(Items listed in a dataset)

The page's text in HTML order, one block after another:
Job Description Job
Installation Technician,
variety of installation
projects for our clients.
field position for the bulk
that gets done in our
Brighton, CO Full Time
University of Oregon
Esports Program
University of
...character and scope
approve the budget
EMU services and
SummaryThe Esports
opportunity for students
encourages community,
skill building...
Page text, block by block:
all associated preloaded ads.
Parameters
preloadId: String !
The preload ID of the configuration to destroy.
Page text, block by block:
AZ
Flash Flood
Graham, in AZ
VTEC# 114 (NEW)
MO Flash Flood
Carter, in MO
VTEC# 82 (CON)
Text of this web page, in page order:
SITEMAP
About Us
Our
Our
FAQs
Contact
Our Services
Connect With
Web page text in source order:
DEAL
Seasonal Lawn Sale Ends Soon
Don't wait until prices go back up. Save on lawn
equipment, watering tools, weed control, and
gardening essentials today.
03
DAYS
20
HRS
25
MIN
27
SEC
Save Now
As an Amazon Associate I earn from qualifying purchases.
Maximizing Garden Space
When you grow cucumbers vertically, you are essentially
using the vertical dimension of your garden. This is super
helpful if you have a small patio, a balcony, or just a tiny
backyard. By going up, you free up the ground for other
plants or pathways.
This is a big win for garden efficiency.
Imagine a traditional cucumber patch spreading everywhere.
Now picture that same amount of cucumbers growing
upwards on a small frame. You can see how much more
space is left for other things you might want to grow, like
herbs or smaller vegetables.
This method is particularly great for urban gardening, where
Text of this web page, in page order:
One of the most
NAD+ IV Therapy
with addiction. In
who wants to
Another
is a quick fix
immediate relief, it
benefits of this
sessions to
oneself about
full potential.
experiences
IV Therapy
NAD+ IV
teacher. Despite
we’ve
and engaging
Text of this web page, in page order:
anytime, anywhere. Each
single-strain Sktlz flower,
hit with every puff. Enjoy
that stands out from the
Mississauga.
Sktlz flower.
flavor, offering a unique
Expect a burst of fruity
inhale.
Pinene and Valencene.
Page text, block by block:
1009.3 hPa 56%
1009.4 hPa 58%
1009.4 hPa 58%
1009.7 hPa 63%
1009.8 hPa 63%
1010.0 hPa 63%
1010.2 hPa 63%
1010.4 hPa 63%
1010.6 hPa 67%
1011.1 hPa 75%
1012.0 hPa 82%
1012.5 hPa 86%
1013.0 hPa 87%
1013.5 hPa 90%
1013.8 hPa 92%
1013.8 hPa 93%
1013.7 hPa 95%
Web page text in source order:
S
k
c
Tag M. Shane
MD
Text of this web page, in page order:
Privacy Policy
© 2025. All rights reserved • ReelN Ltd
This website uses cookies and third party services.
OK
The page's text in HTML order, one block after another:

#### EXERCISE DESCRIPTION:
No line may be left out; the records are to be transcribed in full.

#### WRITTEN RESPONSE:
The page's text in HTML order, one block after another:
Job Description Job
Installation Technician,
variety of installation
projects for our clients.
field position for the bulk
that gets done in our
Brighton, CO Full Time
University of Oregon
Esports Program
University of
...character and scope
approve the budget
EMU services and
SummaryThe Esports
opportunity for students
encourages community,
skill building...
Page text, block by block:
all associated preloaded ads.
Parameters
preloadId: String !
The preload ID of the configuration to destroy.
Page text, block by block:
AZ
Flash Flood
Graham, in AZ
VTEC# 114 (NEW)
MO Flash Flood
Carter, in MO
VTEC# 82 (CON)
Text of this web page, in page order:
SITEMAP
About Us
Our
Our
FAQs
Contact
Our Services
Connect With
Web page text in source order:
DEAL
Seasonal Lawn Sale Ends Soon
Don't wait until prices go back up. Save on lawn
equipment, watering tools, weed control, and
gardening essentials today.
03
DAYS
20
HRS
25
MIN
27
SEC
Save Now
As an Amazon Associate I earn from qualifying purchases.
Maximizing Garden Space
When you grow cucumbers vertically, you are essentially
using the vertical dimension of your garden. This is super
helpful if you have a small patio, a balcony, or just a tiny
backyard. By going up, you free up the ground for other
plants or pathways.
This is a big win for garden efficiency.
Imagine a traditional cucumber patch spreading everywhere.
Now picture that same amount of cucumbers growing
upwards on a small frame. You can see how much more
space is left for other things you might want to grow, like
herbs or smaller vegetables.
This method is particularly great for urban gardening, where
Text of this web page, in page order:
One of the most
NAD+ IV Therapy
with addiction. In
who wants to
Another
is a quick fix
immediate relief, it
benefits of this
sessions to
oneself about
full potential.
experiences
IV Therapy
NAD+ IV
teacher. Despite
we’ve
and engaging
Text of this web page, in page order:
anytime, anywhere. Each
single-strain Sktlz flower,
hit with every puff. Enjoy
that stands out from the
Mississauga.
Sktlz flower.
flavor, offering a unique
Expect a burst of fruity
inhale.
Pinene and Valencene.
Page text, block by block:
1009.3 hPa 56%
1009.4 hPa 58%
1009.4 hPa 58%
1009.7 hPa 63%
1009.8 hPa 63%
1010.0 hPa 63%
1010.2 hPa 63%
1010.4 hPa 63%
1010.6 hPa 67%
1011.1 hPa 75%
1012.0 hPa 82%
1012.5 hPa 86%
1013.0 hPa 87%
1013.5 hPa 90%
1013.8 hPa 92%
1013.8 hPa 93%
1013.7 hPa 95%
Web page text in source order:
S
k
c
Tag M. Shane
MD
Text of this web page, in page order:
Privacy Policy
© 2025. All rights reserved • ReelN Ltd
This website uses cookies and third party services.
OK
The page's text in HTML order, one block after another:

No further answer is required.